The color or I should say the "shade" of the color might change a little bit, but not much except after molt. The shape will not change betweeen molts. The size might get larger but the shape should stay the same. Those 3 eggs came from 3 different chickens.

Agree ... Shade may vary but the shape pretty much remains the same although may get "larger" as the pullet matures. I can always tell who laid by their shape. Shade will vary depending on what they eat too and the age of the bird.
 
I have blue egg layer and an olive egg layer many times the blue eggs vary in shade and the olive egged many times her eggs are blue. It seems for 4-5 days she doesn’t dye the blue egg with the brown die leaving the egg a blue to green colour.
My brown layers eggs change shades of light and dark. One sometimes looks pink. My girls are just a barnyard mix but we love them just the way they are
 
Those are from the same chicken I would assume. Hens that lay a speckled egg never look quite the same.

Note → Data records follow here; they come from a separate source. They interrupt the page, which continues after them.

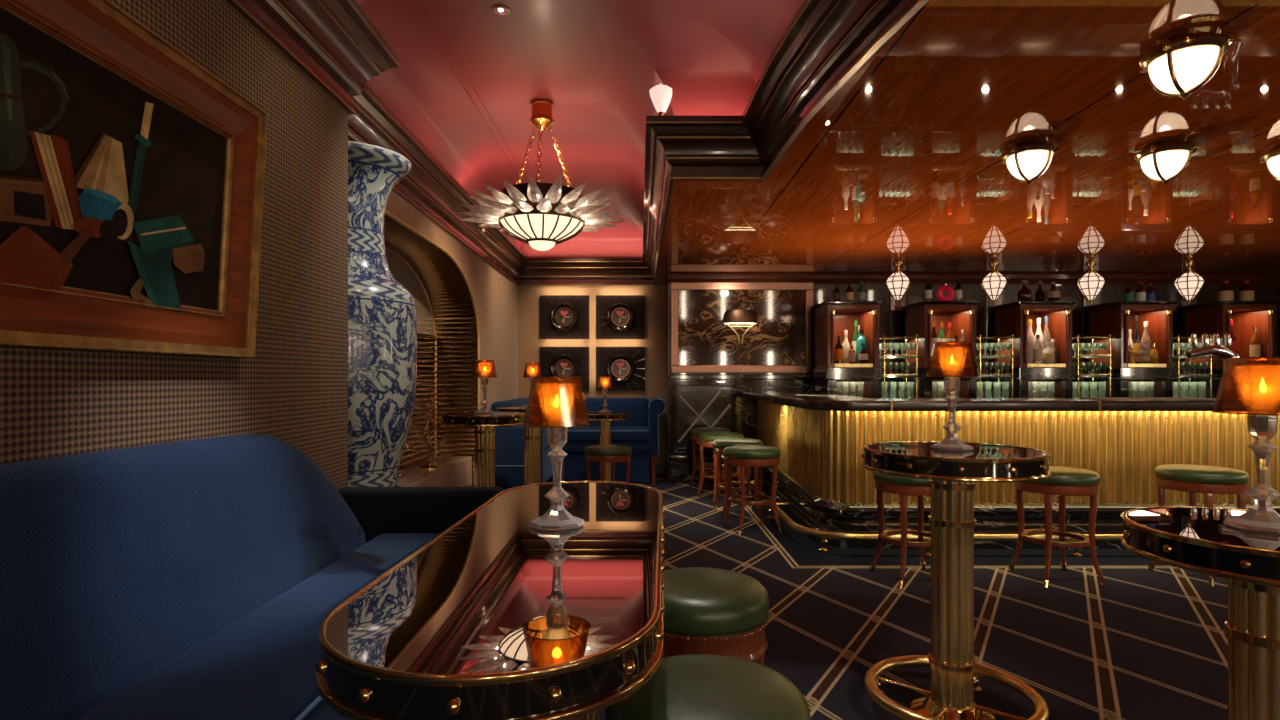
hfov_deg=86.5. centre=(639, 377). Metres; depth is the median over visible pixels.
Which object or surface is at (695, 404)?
panel
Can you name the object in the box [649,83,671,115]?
lamp
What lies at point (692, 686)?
stool
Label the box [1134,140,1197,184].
ceiling light
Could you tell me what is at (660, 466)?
baseboard
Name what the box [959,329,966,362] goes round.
bottle
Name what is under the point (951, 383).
candle lamp
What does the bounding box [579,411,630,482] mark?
cocktail table
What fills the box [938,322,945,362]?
bottle
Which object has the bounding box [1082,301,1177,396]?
display cabinet
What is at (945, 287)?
decanter
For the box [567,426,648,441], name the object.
seat cushion
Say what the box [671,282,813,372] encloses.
wall panel
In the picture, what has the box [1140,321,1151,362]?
bottle
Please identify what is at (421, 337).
trim
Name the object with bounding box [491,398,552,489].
sofa
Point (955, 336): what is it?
bottle
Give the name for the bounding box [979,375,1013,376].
glass shelf
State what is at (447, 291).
archway
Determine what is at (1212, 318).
display cabinet
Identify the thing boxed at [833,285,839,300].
bottle
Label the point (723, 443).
seat cushion
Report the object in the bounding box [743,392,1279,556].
bar counter
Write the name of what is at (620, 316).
bowl
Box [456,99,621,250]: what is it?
chandelier
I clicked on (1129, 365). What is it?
shelf
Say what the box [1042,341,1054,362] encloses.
bottle
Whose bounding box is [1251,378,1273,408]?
candle
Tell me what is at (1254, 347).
bottle
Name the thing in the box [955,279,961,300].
bottle
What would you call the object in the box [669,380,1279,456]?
trim
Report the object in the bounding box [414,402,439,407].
trim
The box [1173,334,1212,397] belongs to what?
glass rack
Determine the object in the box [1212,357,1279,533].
candle lamp
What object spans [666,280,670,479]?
wall
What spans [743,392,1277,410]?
countertop
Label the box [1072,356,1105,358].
glass shelf
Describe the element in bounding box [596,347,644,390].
wall art
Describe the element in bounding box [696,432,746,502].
bar stool
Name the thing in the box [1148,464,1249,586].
bar stool
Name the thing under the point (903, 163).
ceiling
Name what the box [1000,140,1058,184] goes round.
ceiling light
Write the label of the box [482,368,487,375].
candle
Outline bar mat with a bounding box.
[1080,397,1215,399]
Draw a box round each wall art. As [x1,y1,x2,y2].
[540,295,588,338]
[540,347,588,390]
[596,295,644,338]
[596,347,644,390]
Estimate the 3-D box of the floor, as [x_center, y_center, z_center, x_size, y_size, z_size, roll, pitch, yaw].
[2.600,1.245,2.850,10.400,0.050,12.100,0,0,0]
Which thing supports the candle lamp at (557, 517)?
on the cocktail table at (497, 616)
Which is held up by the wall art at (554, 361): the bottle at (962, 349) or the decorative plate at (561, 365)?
the decorative plate at (561, 365)
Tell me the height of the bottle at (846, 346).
0.367 m
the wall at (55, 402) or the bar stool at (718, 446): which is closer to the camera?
the wall at (55, 402)
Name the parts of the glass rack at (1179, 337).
post, post, rail, rail, post
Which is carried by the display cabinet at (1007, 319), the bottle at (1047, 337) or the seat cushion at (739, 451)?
the bottle at (1047, 337)
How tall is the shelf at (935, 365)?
0.045 m
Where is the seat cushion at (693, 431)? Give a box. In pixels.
[689,427,730,435]
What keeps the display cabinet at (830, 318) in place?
on the countertop
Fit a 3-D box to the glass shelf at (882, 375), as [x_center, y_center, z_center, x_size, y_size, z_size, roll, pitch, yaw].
[2.774,-0.017,7.380,0.364,0.022,0.300,0,0,0]
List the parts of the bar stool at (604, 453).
leg, leg, leg, leg
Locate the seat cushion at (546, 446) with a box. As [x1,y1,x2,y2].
[544,428,548,448]
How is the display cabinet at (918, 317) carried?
on the countertop
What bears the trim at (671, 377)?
attached to the wall at (915, 293)
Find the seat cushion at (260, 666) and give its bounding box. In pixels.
[73,533,439,719]
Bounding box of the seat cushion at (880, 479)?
[873,472,928,485]
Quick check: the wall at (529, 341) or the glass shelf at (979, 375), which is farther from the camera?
the wall at (529, 341)
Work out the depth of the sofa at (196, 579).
1.56 m
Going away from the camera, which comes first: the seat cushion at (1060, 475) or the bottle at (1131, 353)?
the seat cushion at (1060, 475)
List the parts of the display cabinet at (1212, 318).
leg panel, cornice, leg panel
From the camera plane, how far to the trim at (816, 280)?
7.94 m
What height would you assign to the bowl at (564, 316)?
0.370 m
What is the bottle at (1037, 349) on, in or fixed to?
on the display cabinet at (1007, 319)
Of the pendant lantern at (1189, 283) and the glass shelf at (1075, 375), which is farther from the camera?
the glass shelf at (1075, 375)
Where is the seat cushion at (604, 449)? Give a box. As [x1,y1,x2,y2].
[584,444,631,455]
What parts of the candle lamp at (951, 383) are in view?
stem, lamp shade
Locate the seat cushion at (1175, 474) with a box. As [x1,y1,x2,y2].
[1154,464,1249,484]
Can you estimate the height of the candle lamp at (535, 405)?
0.383 m
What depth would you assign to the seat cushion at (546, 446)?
7.29 m
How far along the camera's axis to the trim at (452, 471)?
5.68 m
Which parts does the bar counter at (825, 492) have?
foot rail
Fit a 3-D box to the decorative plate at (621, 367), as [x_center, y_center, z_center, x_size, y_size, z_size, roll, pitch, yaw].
[-0.245,-0.118,8.531,0.370,0.370,0.055,0,0,0]
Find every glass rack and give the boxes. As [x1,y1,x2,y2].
[879,334,917,397]
[976,334,1013,397]
[1072,334,1111,397]
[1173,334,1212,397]
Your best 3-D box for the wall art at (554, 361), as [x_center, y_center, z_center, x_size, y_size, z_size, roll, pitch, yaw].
[-0.950,-0.118,8.552,0.620,0.550,0.095,0,0,0]
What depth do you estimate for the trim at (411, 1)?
4.28 m
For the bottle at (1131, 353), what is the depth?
7.23 m
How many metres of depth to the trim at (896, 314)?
7.96 m
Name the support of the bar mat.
on the bar counter at (825, 492)
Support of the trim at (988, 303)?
attached to the wall at (915, 293)
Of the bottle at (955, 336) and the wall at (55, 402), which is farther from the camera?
the bottle at (955, 336)
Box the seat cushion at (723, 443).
[712,438,762,448]
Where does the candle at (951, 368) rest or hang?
on the candle lamp at (951, 383)
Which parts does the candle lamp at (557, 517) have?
lamp shade, stem
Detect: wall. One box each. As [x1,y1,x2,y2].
[0,0,347,489]
[386,191,517,409]
[518,285,665,461]
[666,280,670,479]
[668,284,1276,481]
[1277,283,1279,374]
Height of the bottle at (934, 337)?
0.454 m
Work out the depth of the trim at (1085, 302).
7.96 m
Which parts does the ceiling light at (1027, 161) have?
globe
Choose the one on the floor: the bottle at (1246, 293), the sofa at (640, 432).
the sofa at (640, 432)
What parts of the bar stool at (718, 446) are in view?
leg, leg, foot trim, leg, leg
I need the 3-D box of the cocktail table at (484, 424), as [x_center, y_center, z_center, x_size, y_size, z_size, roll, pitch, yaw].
[-1.117,0.738,4.900,0.611,0.965,0.611,0,0,-14]
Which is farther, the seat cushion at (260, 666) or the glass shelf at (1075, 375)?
the glass shelf at (1075, 375)
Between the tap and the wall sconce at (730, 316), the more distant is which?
the wall sconce at (730, 316)
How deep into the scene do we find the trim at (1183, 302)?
7.96 m
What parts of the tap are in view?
tap handle, tap handle, arm, tap handle, tap handle
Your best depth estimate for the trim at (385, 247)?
6.41 m
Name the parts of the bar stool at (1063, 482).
leg, leg, foot trim, leg, nailhead trim, leg
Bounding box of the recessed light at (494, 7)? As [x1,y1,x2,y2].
[491,5,509,15]
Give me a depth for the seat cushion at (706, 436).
6.70 m
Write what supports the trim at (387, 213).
attached to the wall at (495, 295)
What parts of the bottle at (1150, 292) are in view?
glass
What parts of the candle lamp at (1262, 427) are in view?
lamp shade, stem
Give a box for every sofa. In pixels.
[0,434,503,719]
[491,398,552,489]
[561,397,665,484]
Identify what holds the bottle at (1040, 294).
on the display cabinet at (1007, 319)
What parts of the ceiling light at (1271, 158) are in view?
globe
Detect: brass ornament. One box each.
[397,443,409,486]
[420,395,442,469]
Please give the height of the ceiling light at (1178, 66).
0.195 m
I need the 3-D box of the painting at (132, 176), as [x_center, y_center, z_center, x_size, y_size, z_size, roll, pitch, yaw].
[-1.237,-0.456,1.435,0.103,0.786,1.470,0,0,0]
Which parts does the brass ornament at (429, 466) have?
stem
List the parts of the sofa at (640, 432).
leg, backrest, leg, armrest
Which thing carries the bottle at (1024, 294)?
on the display cabinet at (1007, 319)
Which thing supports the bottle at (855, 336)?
on the display cabinet at (830, 318)
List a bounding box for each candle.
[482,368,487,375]
[549,395,564,420]
[946,356,957,373]
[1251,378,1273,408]
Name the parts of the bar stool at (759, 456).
leg, leg, foot trim, leg, leg
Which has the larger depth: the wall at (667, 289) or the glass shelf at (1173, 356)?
the wall at (667, 289)
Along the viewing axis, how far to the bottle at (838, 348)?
7.25 m
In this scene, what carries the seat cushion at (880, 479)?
on the bar stool at (904, 487)
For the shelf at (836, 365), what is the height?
0.045 m
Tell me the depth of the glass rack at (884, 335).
7.24 m
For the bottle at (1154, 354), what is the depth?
7.23 m
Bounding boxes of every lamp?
[472,360,496,413]
[523,363,542,407]
[523,377,590,529]
[599,376,610,412]
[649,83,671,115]
[926,341,978,450]
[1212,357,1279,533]
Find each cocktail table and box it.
[315,481,664,719]
[441,411,524,486]
[497,406,567,484]
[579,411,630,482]
[861,441,1050,719]
[1120,506,1279,719]
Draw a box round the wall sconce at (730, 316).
[723,310,756,343]
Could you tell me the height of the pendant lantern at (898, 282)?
0.435 m
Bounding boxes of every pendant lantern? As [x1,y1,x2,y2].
[885,263,910,304]
[981,263,1007,304]
[1076,263,1105,304]
[1173,263,1204,304]
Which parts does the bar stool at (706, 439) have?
leg, leg, leg
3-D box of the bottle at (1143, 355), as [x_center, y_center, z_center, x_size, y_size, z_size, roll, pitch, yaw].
[5.358,-0.263,7.240,0.121,0.214,0.121,0,0,0]
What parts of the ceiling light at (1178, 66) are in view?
globe
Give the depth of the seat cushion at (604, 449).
5.85 m
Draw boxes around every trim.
[225,0,928,285]
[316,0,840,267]
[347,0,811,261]
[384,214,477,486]
[385,209,479,410]
[385,247,436,455]
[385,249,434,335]
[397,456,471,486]
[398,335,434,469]
[399,336,437,465]
[409,0,626,222]
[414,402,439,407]
[417,332,439,338]
[422,0,627,221]
[668,277,1279,283]
[669,375,1279,379]
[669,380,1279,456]
[890,293,905,397]
[985,293,1001,397]
[1082,294,1098,396]
[1180,295,1196,396]
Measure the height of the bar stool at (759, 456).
0.675 m
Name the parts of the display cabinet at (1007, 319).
leg panel, cornice, leg panel
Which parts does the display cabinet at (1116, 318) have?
leg panel, cornice, leg panel
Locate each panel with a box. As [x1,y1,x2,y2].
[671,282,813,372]
[672,381,735,451]
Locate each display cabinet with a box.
[811,301,882,397]
[900,301,979,397]
[989,301,1076,397]
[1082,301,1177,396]
[1176,301,1279,397]
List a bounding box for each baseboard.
[650,462,665,474]
[669,456,753,482]
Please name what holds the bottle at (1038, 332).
on the display cabinet at (1007, 319)
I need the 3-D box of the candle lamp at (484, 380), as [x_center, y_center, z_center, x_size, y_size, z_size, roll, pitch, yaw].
[-1.117,0.063,4.900,0.176,0.383,0.176,0,0,-11]
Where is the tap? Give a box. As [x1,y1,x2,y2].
[1186,333,1239,398]
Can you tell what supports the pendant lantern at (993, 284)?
hanging from the ceiling at (903, 163)
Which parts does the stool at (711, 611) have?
nailhead trim, leg
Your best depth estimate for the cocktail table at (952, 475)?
2.39 m
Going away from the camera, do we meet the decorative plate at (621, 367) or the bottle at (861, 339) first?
the bottle at (861, 339)
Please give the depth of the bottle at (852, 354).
7.25 m
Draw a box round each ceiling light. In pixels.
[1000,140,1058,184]
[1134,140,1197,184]
[1139,31,1233,99]
[1259,146,1279,180]
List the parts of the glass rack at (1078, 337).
post, rail, post, rail, post
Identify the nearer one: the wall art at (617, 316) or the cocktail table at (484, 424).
the cocktail table at (484, 424)
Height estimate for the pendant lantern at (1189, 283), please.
0.435 m
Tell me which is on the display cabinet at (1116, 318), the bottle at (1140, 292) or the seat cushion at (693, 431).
the bottle at (1140, 292)
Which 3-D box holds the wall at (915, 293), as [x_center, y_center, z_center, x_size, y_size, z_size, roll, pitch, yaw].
[3.965,-0.005,8.030,7.270,2.450,0.060,0,0,0]
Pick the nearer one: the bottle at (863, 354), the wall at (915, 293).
the bottle at (863, 354)
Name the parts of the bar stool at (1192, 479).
leg, leg, nailhead trim, leg, leg
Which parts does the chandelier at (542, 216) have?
chain, chain, lamp shade, chain
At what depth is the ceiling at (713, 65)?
3.99 m
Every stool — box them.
[584,444,631,482]
[605,654,810,719]
[662,567,768,665]
[689,427,730,489]
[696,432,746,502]
[712,438,763,517]
[721,445,782,536]
[869,472,930,588]
[1008,466,1106,587]
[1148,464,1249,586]
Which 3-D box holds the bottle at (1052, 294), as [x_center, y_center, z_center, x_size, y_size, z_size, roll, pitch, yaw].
[4.421,-0.926,7.280,0.131,0.220,0.131,0,0,0]
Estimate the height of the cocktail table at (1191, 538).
0.855 m
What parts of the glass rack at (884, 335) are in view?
post, rail, rail, post, post
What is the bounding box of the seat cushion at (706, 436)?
[698,432,743,441]
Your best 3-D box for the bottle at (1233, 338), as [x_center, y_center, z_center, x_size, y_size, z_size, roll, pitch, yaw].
[6.388,-0.394,7.350,0.089,0.476,0.089,0,0,0]
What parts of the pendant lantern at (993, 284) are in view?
glass
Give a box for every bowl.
[550,302,578,331]
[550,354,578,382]
[606,302,634,331]
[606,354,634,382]
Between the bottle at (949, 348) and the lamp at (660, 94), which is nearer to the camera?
the lamp at (660, 94)
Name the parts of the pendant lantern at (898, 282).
glass
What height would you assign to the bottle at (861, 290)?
0.219 m
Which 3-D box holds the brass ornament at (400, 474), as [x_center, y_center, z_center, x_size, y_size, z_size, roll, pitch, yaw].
[-1.489,0.759,4.141,0.185,0.921,0.161,0,0,0]
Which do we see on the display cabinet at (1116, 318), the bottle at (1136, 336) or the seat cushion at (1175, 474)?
the bottle at (1136, 336)
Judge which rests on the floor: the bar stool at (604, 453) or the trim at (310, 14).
the bar stool at (604, 453)
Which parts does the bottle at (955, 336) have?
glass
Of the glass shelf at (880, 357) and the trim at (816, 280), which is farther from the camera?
the trim at (816, 280)
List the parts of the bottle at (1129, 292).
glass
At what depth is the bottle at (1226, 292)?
7.26 m
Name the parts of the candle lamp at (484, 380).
stem, lamp shade
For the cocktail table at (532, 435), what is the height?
0.965 m
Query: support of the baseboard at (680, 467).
attached to the wall at (915, 293)
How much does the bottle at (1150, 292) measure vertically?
0.199 m
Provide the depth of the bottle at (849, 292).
7.27 m
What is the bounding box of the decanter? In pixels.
[937,281,953,300]
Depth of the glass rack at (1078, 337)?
7.24 m
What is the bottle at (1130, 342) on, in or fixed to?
on the display cabinet at (1116, 318)
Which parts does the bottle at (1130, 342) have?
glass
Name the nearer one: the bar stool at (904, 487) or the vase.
the vase
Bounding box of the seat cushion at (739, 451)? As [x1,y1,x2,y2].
[723,445,780,458]
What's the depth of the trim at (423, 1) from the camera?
4.27 m
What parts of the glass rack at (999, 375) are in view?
post, rail, rail, post, post
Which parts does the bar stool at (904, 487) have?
leg, leg, foot trim, leg
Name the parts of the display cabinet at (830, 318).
leg panel, cornice, leg panel
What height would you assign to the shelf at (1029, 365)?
0.045 m
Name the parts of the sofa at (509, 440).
backrest, armrest
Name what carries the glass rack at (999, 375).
on the countertop
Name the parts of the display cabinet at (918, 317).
leg panel, cornice, leg panel
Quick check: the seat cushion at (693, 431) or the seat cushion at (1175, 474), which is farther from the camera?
the seat cushion at (693, 431)
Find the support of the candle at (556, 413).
on the candle lamp at (557, 517)
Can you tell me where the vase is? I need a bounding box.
[348,141,416,486]
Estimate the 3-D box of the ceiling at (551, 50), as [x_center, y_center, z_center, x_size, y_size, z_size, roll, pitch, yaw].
[0.550,-1.900,2.950,5.300,0.040,12.100,0,0,0]
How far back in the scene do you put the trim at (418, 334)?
6.09 m
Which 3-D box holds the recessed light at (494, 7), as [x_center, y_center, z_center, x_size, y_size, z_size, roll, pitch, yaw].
[-0.710,-1.875,3.470,0.096,0.008,0.096,0,0,0]
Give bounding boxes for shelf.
[834,363,872,367]
[879,356,917,358]
[882,375,917,376]
[932,363,969,367]
[976,356,1013,358]
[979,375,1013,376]
[1027,363,1065,367]
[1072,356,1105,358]
[1075,375,1111,375]
[1127,363,1165,367]
[1173,356,1203,358]
[1239,363,1268,367]
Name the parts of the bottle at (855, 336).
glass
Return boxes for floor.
[546,475,1227,719]
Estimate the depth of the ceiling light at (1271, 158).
3.49 m
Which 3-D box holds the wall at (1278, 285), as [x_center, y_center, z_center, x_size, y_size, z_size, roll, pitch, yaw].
[7.530,-0.005,2.500,0.060,2.450,11.000,0,0,0]
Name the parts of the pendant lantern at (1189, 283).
glass
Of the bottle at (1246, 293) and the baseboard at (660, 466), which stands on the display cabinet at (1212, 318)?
the bottle at (1246, 293)
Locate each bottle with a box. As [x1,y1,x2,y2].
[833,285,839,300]
[835,336,842,362]
[842,330,850,362]
[846,283,852,300]
[848,346,855,362]
[852,321,858,351]
[856,329,866,362]
[858,281,864,300]
[859,343,867,362]
[925,279,931,300]
[931,321,938,362]
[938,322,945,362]
[945,322,954,362]
[954,335,958,362]
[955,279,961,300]
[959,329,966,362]
[1017,280,1031,300]
[1027,319,1034,362]
[1033,335,1042,362]
[1034,318,1043,362]
[1035,280,1045,300]
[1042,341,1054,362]
[1043,316,1050,348]
[1046,281,1059,300]
[1050,339,1057,362]
[1124,283,1133,300]
[1128,329,1133,349]
[1128,345,1135,362]
[1132,316,1140,362]
[1135,281,1145,300]
[1136,343,1149,362]
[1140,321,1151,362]
[1146,283,1154,300]
[1150,343,1158,362]
[1218,280,1233,300]
[1230,320,1235,350]
[1239,280,1253,300]
[1249,326,1260,362]
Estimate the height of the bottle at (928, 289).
0.249 m
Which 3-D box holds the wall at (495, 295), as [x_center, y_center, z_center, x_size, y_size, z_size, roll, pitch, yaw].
[-1.570,-0.030,6.200,0.060,2.500,4.800,0,0,0]
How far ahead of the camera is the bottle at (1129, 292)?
7.27 m
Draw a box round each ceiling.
[356,0,803,258]
[416,0,706,220]
[656,0,1279,284]
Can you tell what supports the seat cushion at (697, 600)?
on the stool at (711, 611)
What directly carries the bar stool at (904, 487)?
on the floor
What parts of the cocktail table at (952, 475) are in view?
ring post, ring arm, ring arm, ring post, ring arm
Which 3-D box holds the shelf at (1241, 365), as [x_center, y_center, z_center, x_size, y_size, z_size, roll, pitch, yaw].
[6.448,-0.133,7.447,0.410,0.045,0.505,0,0,0]
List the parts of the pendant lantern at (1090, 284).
glass
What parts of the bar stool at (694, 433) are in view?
leg, leg
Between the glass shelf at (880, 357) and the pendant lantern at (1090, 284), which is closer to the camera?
the pendant lantern at (1090, 284)
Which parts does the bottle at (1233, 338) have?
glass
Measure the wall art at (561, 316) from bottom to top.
0.550 m
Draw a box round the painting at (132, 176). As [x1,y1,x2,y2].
[0,0,267,357]
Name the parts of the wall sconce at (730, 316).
lamp shade
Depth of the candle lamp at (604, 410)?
7.18 m
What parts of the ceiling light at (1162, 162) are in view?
globe
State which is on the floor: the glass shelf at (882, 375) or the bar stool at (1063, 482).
the bar stool at (1063, 482)
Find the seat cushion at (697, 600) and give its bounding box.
[664,567,768,633]
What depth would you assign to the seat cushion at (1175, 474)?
4.07 m
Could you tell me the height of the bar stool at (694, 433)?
0.675 m
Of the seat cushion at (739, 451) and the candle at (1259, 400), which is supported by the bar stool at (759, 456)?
the seat cushion at (739, 451)
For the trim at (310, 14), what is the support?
attached to the ceiling at (713, 65)
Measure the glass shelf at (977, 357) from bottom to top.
0.022 m
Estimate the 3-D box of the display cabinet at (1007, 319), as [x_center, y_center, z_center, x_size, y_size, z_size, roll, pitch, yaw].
[4.304,-0.291,7.482,0.610,1.048,0.636,0,0,0]
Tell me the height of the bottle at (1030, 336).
0.476 m
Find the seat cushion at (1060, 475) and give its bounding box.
[1029,466,1100,485]
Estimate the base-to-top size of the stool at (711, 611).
0.518 m

Bloom can occasionally change the color of the egg, and it can happen in a one-off situation. I’ve got an Orpington that changes from a pinkish with white speckles to a tan with grey speckles depending on her bloom and the humidity when she lays it. In the winter she is towards the pink, summer the tan, and spring and fall it can change almost daily.
 
Those are from the same chicken I would assume. Hens that lay a speckled egg never look quite the same.

Bloom can occasionally change the color of the egg, and it can happen in a one-off situation. I’ve got an Orpington that changes from a pinkish with white speckles to a tan with grey speckles depending on her bloom and the humidity when she lays it. In the winter she is towards the pink, summer the tan, and spring and fall it can change almost daily.
Yep, color change can happen. But the shape (long, fat, skinny, round) doesn't change, the egg might get a little bigger after molt but the shape of the egg chamber inside of the chicken determines the shape. The shape can change after a hens reproductive system under goes rejuvenation during molt, but not normally between molts.